Burnished Copper
by Victoria P.

The Kents' kitchen always smells like apple pie and soap.

Chloe sits at the table, eating cookies, and watches Mrs. Kent work. It's not as though she hasn't offered to help. She has. She does. But Mrs. Kent tells her not to worry, would she like some cookies, and how is it living with Lana? Did she always want a sister?

And Chloe thinks, no. She's always wanted a mother. A mother with glowing copper hair that shines like the bottoms of the burnished copper pots hanging from the ceiling in the Kents' kitchen.

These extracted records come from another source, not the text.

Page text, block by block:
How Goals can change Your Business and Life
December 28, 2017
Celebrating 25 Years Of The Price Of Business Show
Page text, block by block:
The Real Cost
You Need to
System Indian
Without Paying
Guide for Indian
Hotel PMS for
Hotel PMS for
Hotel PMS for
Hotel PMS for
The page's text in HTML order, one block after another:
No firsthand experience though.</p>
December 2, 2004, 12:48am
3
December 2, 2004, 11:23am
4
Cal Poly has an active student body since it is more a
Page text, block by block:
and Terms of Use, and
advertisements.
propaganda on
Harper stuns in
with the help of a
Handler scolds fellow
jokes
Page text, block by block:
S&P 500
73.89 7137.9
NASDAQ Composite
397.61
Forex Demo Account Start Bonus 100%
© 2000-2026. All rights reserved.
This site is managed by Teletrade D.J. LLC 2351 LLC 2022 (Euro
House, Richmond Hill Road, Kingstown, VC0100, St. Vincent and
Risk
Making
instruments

A mother who would listen to her girl troubles and laugh over her boy troubles, kiss her skinned knees and cradle her when she cries.

Chloe loves her father. He's the best dad a girl could have, but lately he's been absent a lot. Working late, trying to make LexCorp a success, trying not to lose everything they have. And she understands that.

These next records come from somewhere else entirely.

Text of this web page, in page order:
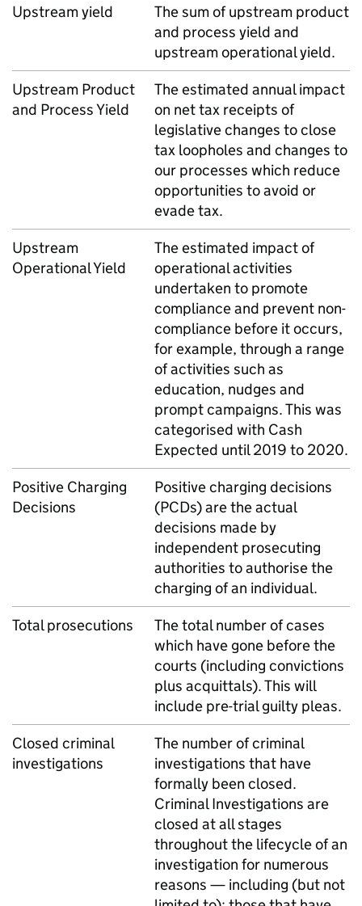
Upstream yield
The sum of upstream product
and process yield and
upstream operational yield.
Upstream Product
and Process Yield
The estimated annual impact
on net tax receipts of
legislative changes to close
tax loopholes and changes to
our processes which reduce
opportunities to avoid or
evade tax.
Upstream
Operational Yield
The estimated impact of
operational activities
undertaken to promote
compliance and prevent non-
compliance before it occurs,
for example, through a range
of activities such as
education, nudges and
prompt campaigns. This was
categorised with Cash
Expected until 2019 to 2020.
Positive Charging
Decisions
Positive charging decisions
(PCDs) are the actual
decisions made by
independent prosecuting
authorities to authorise the
charging of an individual.
Total prosecutions
The total number of cases
which have gone before the
courts (including convictions
plus acquittals). This will
include pre-trial guilty pleas.
Closed criminal
investigations
The number of criminal
investigations that have
formally been closed.
Criminal Investigations are
closed at all stages
throughout the lifecycle of an
investigation for numerous
reasons — including (but not
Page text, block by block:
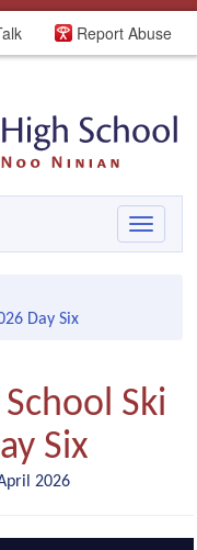
Report Abuse
Toggle
Day Six
Ski
Six
2026
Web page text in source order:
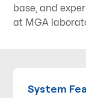
base, and
at MGA
System
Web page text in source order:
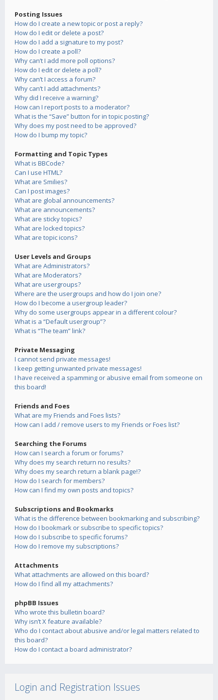
Posting Issues
How do I create a new topic or post a reply?
How do I edit or delete a post?
How do I add a signature to my post?
How do I create a poll?
Why can’t I add more poll options?
How do I edit or delete a poll?
Why can’t I access a forum?
Why can’t I add attachments?
Why did I receive a warning?
How can I report posts to a moderator?
What is the “Save” button for in topic posting?
Why does my post need to be approved?
How do I bump my topic?
Formatting and Topic Types
What is BBCode?
Can I use HTML?
What are Smilies?
Can I post images?
What are global announcements?
What are announcements?
What are sticky topics?
What are locked topics?
What are topic icons?
User Levels and Groups
What are Administrators?
What are Moderators?
What are usergroups?
Where are the usergroups and how do I join one?
How do I become a usergroup leader?
Why do some usergroups appear in a different colour?
What is a “Default usergroup”?
What is “The team” link?
Private Messaging
I cannot send private messages!
I keep getting unwanted private messages!
I have received a spamming or abusive email from someone on
this board!
Friends and Foes
What are my Friends and Foes lists?
How can I add / remove users to my Friends or Foes list?
Searching the Forums
How can I search a forum or forums?
Why does my search return no results?
Why does my search return a blank page!?
How do I search for members?
How can I find my own posts and topics?
Subscriptions and Bookmarks
What is the difference between bookmarking and subscribing?
How do I bookmark or subscribe to specific topics?
How do I subscribe to specific forums?
How do I remove my subscriptions?
Attachments
What attachments are allowed on this board?
How do I find all my attachments?
phpBB Issues
Who wrote this bulletin board?
Why isn’t X feature available?
Who do I contact about abusive and/or legal matters related to
this board?
How do I contact a board administrator?
Login and Registration Issues

She and Lana are friends, but Lana doesn't have a mother either, and Chloe knows that even if she did, it wouldn't be the same. Because how could she compete with Lana for her mother's love?

Whereas Mrs. Kent -- everybody in town knows how much Martha Kent wanted children, how overjoyed she was to adopt Clark. So it's possible that Mrs. Kent is also secretly longing for a daughter.

A daughter with a wacky haircut and a curious streak a mile wide. A daughter with whom she could share secret Kent recipes for apple pie and chocolate chip cookies.

Chloe wonders how much of her infatuation with Clark is based on that secret desire for a mother, for someone who didn't leave when things got tough, who cared enough to worry, and tucked her in at night, even at the ripe old age of sixteen, when she should be beyond that.

Because Smallville is a scary place sometimes, with its meteor mutants and snobbish cheerleaders, its bald billionaires and unfathomable faarmboys, and sometimes a girl needs her mother.

Chloe feels safe in the Kents' kitchen, and not just because she believes Clark will save her from whatever monsters lurk in the woods.

She feels tears pricking behind her eyes, and she closes them, pretending for the moment that this is her home, and Mrs. Kent is her mother.